(STORED DATA)

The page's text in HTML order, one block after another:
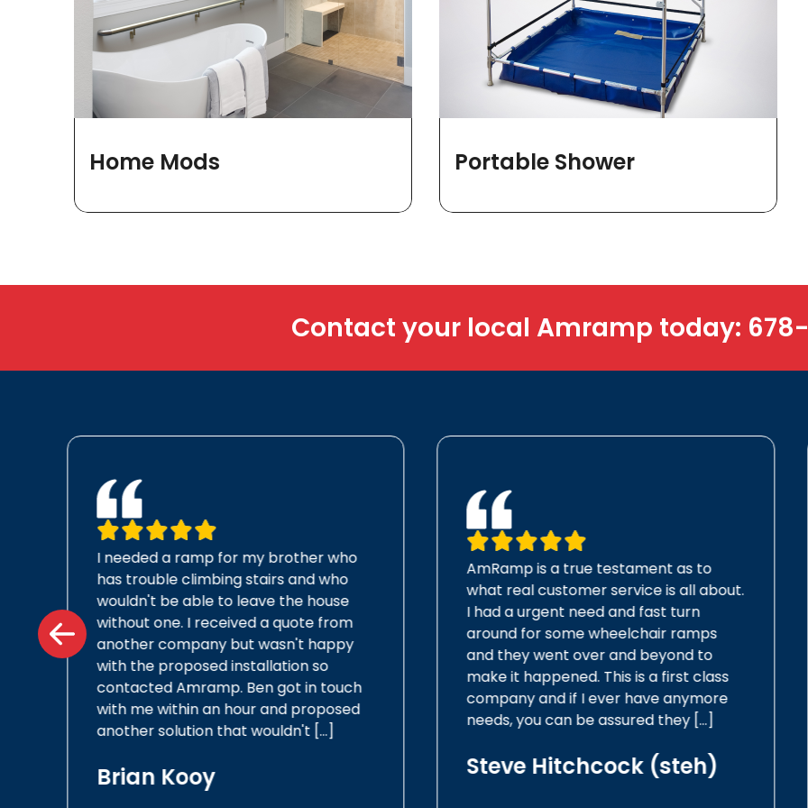
Home Mods Portable Shower
Contact your local Amramp today:
I needed a ramp for my brother who
has trouble climbing stairs and who
wouldn't be able to leave the house
without one. I received a quote from
another company but wasn't happy
with the proposed installation so
contacted Amramp. Ben got in touch
with me within an hour and proposed
another solution that wouldn't […]
Brian Kooy
AmRamp is a true testament as to
what real customer service is all about.
I had a urgent need and fast turn
around for some wheelchair ramps
and they went over and beyond to
make it happened. This is a first class
company and if I ever have anymore
needs, you can be assured they […]
Steve Hitchcock (steh)
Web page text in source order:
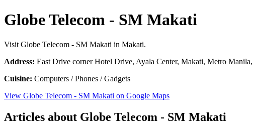
Globe Telecom - SM Makati
Visit Globe Telecom - SM Makati in Makati.
Address: East Drive corner Hotel Drive, Ayala Center, Makati, Metro
Cuisine: Computers / Phones / Gadgets
View Globe Telecom - SM Makati on Google Maps
Articles about Globe Telecom - SM Makati
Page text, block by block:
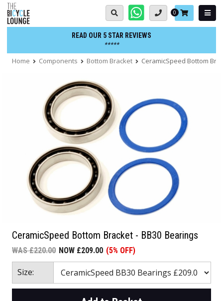
Skip
to
content
Basket:
0
READ OUR 5 STAR REVIEWS
*****
Home Components Bottom Bracket CeramicSpeed Bottom
CeramicSpeed Bottom Bracket - BB30 Bearings
WAS £220.00 NOW £209.00 (5% OFF)
Size:
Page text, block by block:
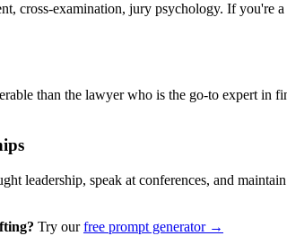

(End STORED DATA)

**WHAT IS NEEDED**
The string to find is "proposed"; copy every line of the listing that has it.

**WORKED SOLUTION**
with the proposed installation so
with me within an hour and proposed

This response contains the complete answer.